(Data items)
::::::::::

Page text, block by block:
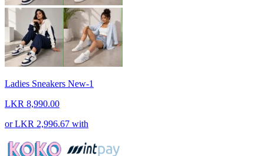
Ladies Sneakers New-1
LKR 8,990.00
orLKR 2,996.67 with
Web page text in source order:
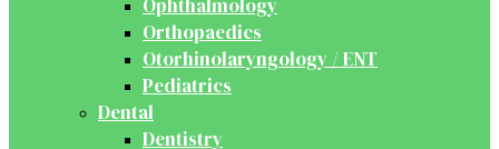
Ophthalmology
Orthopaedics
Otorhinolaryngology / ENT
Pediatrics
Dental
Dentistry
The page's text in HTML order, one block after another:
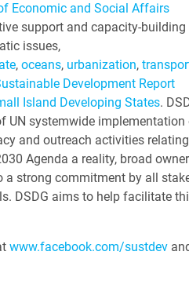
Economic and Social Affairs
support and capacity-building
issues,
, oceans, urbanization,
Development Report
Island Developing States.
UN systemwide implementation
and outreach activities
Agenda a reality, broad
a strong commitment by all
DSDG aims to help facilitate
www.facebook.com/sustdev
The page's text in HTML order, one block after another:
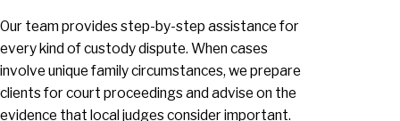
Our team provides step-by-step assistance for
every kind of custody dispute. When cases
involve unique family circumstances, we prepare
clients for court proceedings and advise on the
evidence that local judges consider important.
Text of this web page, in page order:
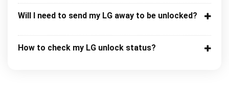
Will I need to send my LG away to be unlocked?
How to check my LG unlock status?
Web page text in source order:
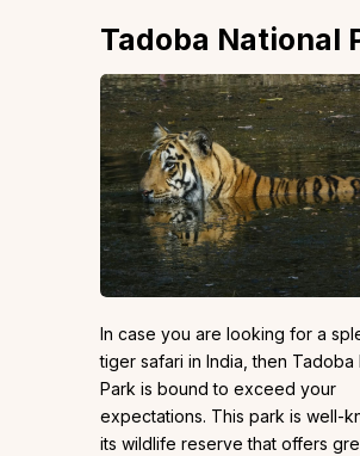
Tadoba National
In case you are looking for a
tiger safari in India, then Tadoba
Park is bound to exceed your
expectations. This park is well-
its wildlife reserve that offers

::::::::::

• TASK TO COMPLETE: In the copy, omit the pictures and reproduce every entry exactly.

• SOLUTION FOR THIS PROBLEM:
Page text, block by block:
Ladies Sneakers New-1
LKR 8,990.00
orLKR 2,996.67 with
Web page text in source order:
Ophthalmology
Orthopaedics
Otorhinolaryngology / ENT
Pediatrics
Dental
Dentistry
The page's text in HTML order, one block after another:
Economic and Social Affairs
support and capacity-building
issues,
, oceans, urbanization,
Development Report
Island Developing States.
UN systemwide implementation
and outreach activities
Agenda a reality, broad
a strong commitment by all
DSDG aims to help facilitate
www.facebook.com/sustdev
The page's text in HTML order, one block after another:
Our team provides step-by-step assistance for
every kind of custody dispute. When cases
involve unique family circumstances, we prepare
clients for court proceedings and advise on the
evidence that local judges consider important.
Text of this web page, in page order:
Will I need to send my LG away to be unlocked?
How to check my LG unlock status?
Web page text in source order:
Tadoba National
In case you are looking for a
tiger safari in India, then Tadoba
Park is bound to exceed your
expectations. This park is well-
its wildlife reserve that offers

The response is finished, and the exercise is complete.